Strange Horizons Reviews, June 13-17

As well as my own review of Surface Detail by Iain M. Banks, this week's Strange Horizons sees Niall Harrison discussing The Colony by Jillian Weise, one of the novels selected for this year's Tiptree honor list.  Though Niall is impressed by Weise's treatment of the subject of sexuality, he's dubious about her approach to science.  Rounding out the week is Alexandra Pierce, making her Strange Horizons debut by reviewing a debut, Douglas Hulick's Among Thieves, which Alexandra finds lackluster.

4 comments:

Anonymous said...

Dear Abigail,

Been reading your blog, and although I don't read anywhere near as much SF as you or most of your readers probably do, I am pleased to see that I agree with 65-70% of your literature and film reviews. Your thoughts are sagacious and conscientious.

I haven't read ALL of your archives, so I don't know if you've written about him or not, but I thought I'd ask your opinion of Orson Scott Card's work. Just curious.

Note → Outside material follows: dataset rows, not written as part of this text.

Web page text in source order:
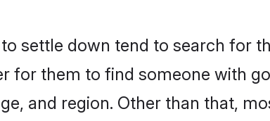
settle down tend to search for
for them to find someone with
and region. Other than that,
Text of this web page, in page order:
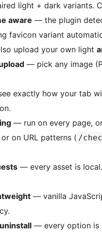
light + dark variants.
aware — the plugin
favicon variant
upload your own light
— pick any image
exactly how your tab
— run on every page,
on URL patterns ( /
— every asset is
— vanilla
— every option is
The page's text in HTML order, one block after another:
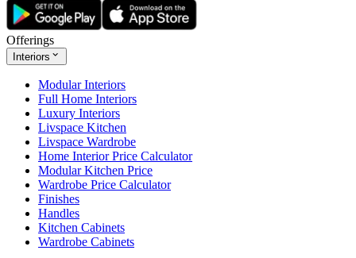
Offerings
Interiors
Modular Interiors
Full Home Interiors
Luxury Interiors
Livspace Kitchen
Livspace Wardrobe
Home Interior Price Calculator
Modular Kitchen Price
Wardrobe Price Calculator
Finishes
Handles
Kitchen Cabinets
Wardrobe Cabinets
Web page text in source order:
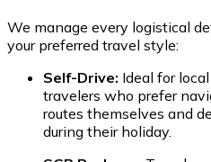
We manage every logistical
your preferred travel style:
Self-Drive: Ideal for
travelers who prefer
routes themselves and
during their holiday.
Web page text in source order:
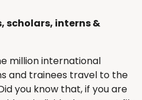
interns &
million international
and trainees travel to the
you know that, if you are
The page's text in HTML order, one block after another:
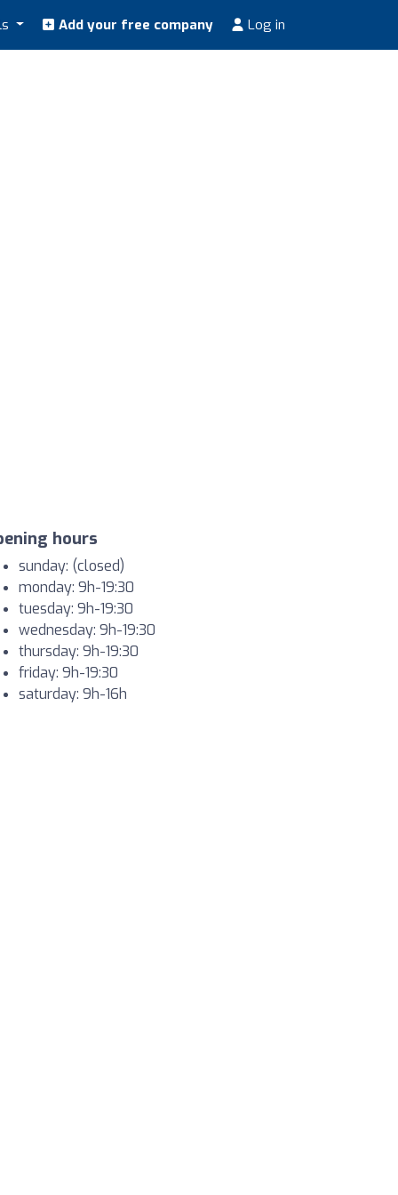
Add your free company Log in
hours
sunday: (closed)
monday: 9h-19:30
tuesday: 9h-19:30
wednesday: 9h-19:30
thursday: 9h-19:30
friday: 9h-19:30
saturday: 9h-16h
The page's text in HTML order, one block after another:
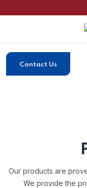
Contact Us
Our products are
We provide the
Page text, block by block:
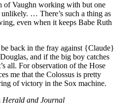
of Vaughn working with but one
… There’s such a thing as
even when it keeps Babe Ruth
back in the fray against {Claude}
and if the big boy catches
all. For observation of the Hose
me that the Colossus is pretty
of victory in the Sox machine.
Herald and Journal
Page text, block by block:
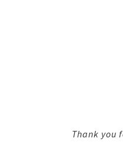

Thanks, and keep up the good work.

All the best,

greyfoot

Abigail Nussbaum said...

Hi greyfoot,

I read Card as a teenager like a lot of SF fans. I liked some of his books - Ender's Game, Pastwatch, the early volumes of the Alvin Maker series - and disliked others, mainly the later Ender books. I lost patience with him at some point, and these days I'm not sure what I'd make of his early writing. I'm not likely to revisit those books, however, as Card's politics have made him so objectionable that I doubt I could read anything by him without the experience being colored by my disgust at his opinions.

Shoteh said...

Can I wish for a blog post with 5 recommendations for someone who wants to get back into reading SF but don't know where to begin?

Anonymous said...

Thanks for responding, Abigail.

I feel exactly the same way. I appreciate your integrity in attempting objectivity when reviewing fiction, as an author's outside views can unfairly color one's critical judgment. It's not even for me so much his positions themselves, but the dismissive way he justifies them. Blind ideologues are inexcusable, and conscientious conservatives would do well to distance themselves from that kind of thing.

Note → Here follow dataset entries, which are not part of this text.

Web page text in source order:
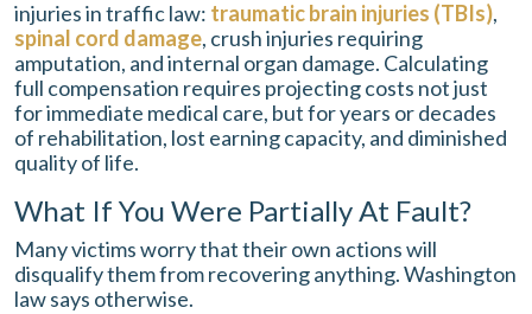
injuries in traffic law: traumatic brain injuries (TBIs),
spinal cord damage, crush injuries requiring
amputation, and internal organ damage. Calculating
full compensation requires projecting costs not just
for immediate medical care, but for years or decades
of rehabilitation, lost earning capacity, and diminished
quality of life.
What If You Were Partially At Fault?
Many victims worry that their own actions will
disqualify them from recovering anything. Washington
law says otherwise.
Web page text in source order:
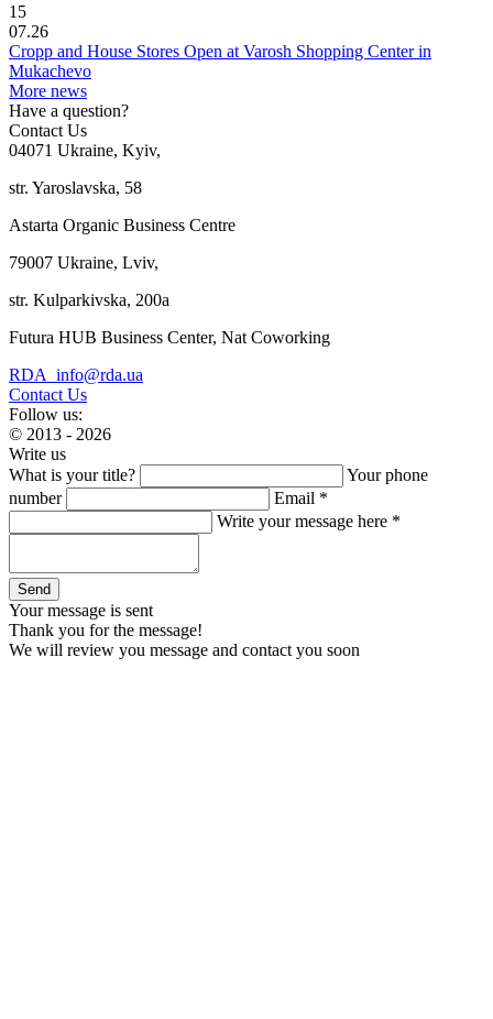
15
07.26
Cropp and House Stores Open at Varosh Shopping Center in
Mukachevo
More news
Have a question?
Contact Us
04071 Ukraine, Kyiv,
str. Yaroslavska, 58
Astarta Organic Business Centre
79007 Ukraine, Lviv,
str. Kulparkivska, 200a
Futura HUB Business Center, Nat Coworking
RDA_info@rda.ua
Contact Us
Follow us:
© 2013 - 2026
Write us
What is your title?
Your phone
number
Email *
Write your message here *
Your message is sent
Thank you for the message!
We will review you message and contact you soon

As for his work, which I read long before I knew his politics, I thought his first book, Ender's Game, was next to brilliant. But the following three books seemed as if they were written by a different author. None of the pathos, believable plot, or even momentum. I couldn't even finish Children of the Mind. I felt the same way about the Memory of Earth series (also couldn't finish it). Tried The Worthing Saga, same result. Very disappointing. I'm not sure what happened with his fiction, but I can't go back either. Life's too short.

Anyway, thanks again. Looking forward to more posts!